【论文笔记-AAAI2020】Overcoming Language Priors in VQA via Decomposed Linguistic Representations

最新推荐文章于 2025-03-14 23:33:06 发布

原创

最新推荐文章于 2025-03-14 23:33:06 发布 · 1.7k 阅读

6 ·

CC 4.0 BY-SA版权

文章标签：

#自然语言处理 #计算机视觉 #人工智能 #神经网络

本文探讨了视觉问答（VQA）领域中的语言偏见问题，介绍了一种新颖的方法，通过分解问题来减轻这一偏见。文章详细解析了模型的四个关键模块：语言注意力模块、问题识别模块、对象引用模块和视觉验证模块，展示了如何更准确地依据图像信息预测答案。

这篇博客会大概讲解一下论文的工作，以及一些VQA 领域的近况，也会涉及到一些自己的见解。一些容易误解的地方，我会尽量的表达细致，方便读者理解。如果需要深入研究，推荐自行再品读该论文：https://jingchenchen.github.io/files/papers/2020/AAAI_Decom_VQA.pdf
衷心希望这篇博客能有助于大家的科研工作

前言

这里我首先介绍一下Visual Question Answering（以下简称VQA）领域的language prior problem：

Most existing Visual Question Answering (VQA) models overly rely on superficial correlations between questions and answers.
For example, they may frequently answer “white” for questions about
color, “tennis” for questions about sports, no matter what images are given with the questions.、

简而言之，就是对于训练的Question与Image数据，模型并没有学会依照Image来回答问题，而只是简单的依赖answer的比例。比如对于what color这类question，答案为white占比为80%，那么当输入这类问题，模型就直接回答为white，而完全不需要依照Image，且这样的正确率很高。
相关工作：其实针对language prior的工作已经有不少了，比如18年nips的Overcoming Language Priors in VQA with Adversarial Regularization，以及CVPR的 Don’t Just Assume; Look and Answer: Overcoming Priors for VQA，等等。另外，还有我们团队的19年sigir的工作：Quantifying and Alleviating the Language Prior Problem in VQA。

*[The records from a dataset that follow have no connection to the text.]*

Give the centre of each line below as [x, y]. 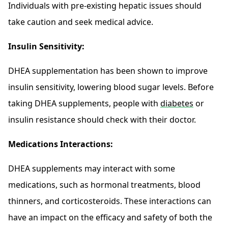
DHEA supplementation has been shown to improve [108, 71]
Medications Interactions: [61, 144]
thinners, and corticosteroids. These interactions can [110, 201]
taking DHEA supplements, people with [84, 104]
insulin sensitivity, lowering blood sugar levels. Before [111, 87]
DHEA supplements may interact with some [92, 169]
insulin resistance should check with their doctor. [102, 120]
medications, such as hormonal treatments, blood [104, 185]
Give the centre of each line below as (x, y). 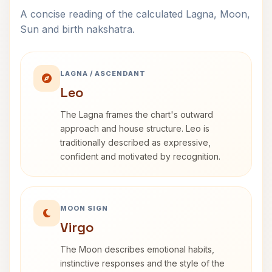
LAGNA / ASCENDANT (103, 73)
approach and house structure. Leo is (135, 128)
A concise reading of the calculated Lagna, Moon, (135, 14)
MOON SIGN (84, 208)
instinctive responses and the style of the (142, 263)
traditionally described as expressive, (135, 142)
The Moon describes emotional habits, (137, 249)
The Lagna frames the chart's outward (137, 114)
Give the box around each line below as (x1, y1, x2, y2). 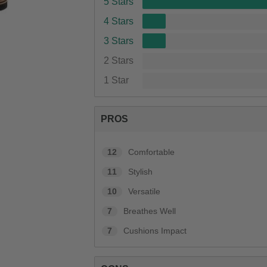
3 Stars (104, 36, 134, 46)
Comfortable (128, 148, 175, 157)
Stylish (128, 167, 153, 177)
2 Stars (104, 55, 134, 66)
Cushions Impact (123, 226, 187, 236)
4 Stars (104, 16, 134, 27)
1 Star (104, 75, 129, 86)
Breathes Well (123, 207, 176, 216)
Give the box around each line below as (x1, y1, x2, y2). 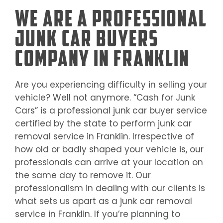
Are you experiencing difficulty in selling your (15, 79, 207, 91)
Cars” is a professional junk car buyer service (15, 105, 207, 117)
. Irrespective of (128, 130, 194, 143)
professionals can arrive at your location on (15, 156, 203, 169)
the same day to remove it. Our (15, 169, 151, 182)
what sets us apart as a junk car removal (15, 195, 192, 208)
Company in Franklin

感兴趣的可以去看看论文。

文章概述

如何解决language prior problem一直是VQA任务的一大难点，这篇文章从question的角度出发，基于 Don’t Just Assumee; Look and Answer: Overcoming Priors for VQA那篇工作进一步延伸，对question进行了分解表示，消除了疑问词所带来的language prior，再依据Image信息进行预测answer。值得一提的是，它并不同于以前的 Neural Module Networks。且可以清晰的呈现model预测answer的过程。下面我拆分成Question decomposition和Answer prediction两部分介绍一下整个模型运行的过程。

Question decomposition：

因为question-answer pair常常包含三部分信息：question type, referring object, and expected concept. 所以作者将question分为了以上三部分。
因为存在question是否包含expected concept的问题，作者将question分为两种情况进行处理：yes/no和not yes/no。
具体的question representation如下面的示例图所示。

Answer prediction:
注意这里的question type只用来确定answer set，也就是这类question下的所以answer集合。它并没有直接参与到最终的answer预测，所以才会有language prior的减轻

如果question属于yes/no这类，那么它的anwer集为{yes, no}，其它的一律去掉。然后通过q_obj和Image信息采用up-down attention定位region，最后再和q_con混合，进行二分类
如果question不属于yes/no这类，那么首先需要用q_type来预测answer set，然后用q_obj与Image进行soft attention得到最终的image represention（与上面相同，）。最后，计算answer set中每个answer的得分即可。

方法介绍

概述上对整个模型讲的较为笼统，这里我尽量细致的讲解一下作者设计的各个模块，以及如何train各个模块。不太清楚的可以仔细看下上面的图。

这里首先看一下作者原文：

The proposed method includes four modules:
(a) a language attention module parses a ques-tion into the type representation, the object representation, and the concept representation;
(b) a question identification module uses the type representation to identify the question type and possible answers;
(c) an object referring module uses the object representation to attend to the relevant re-gion of an image;
(d) a visual verification module measures the relevance between the attended region and the concept representation to infer the answer.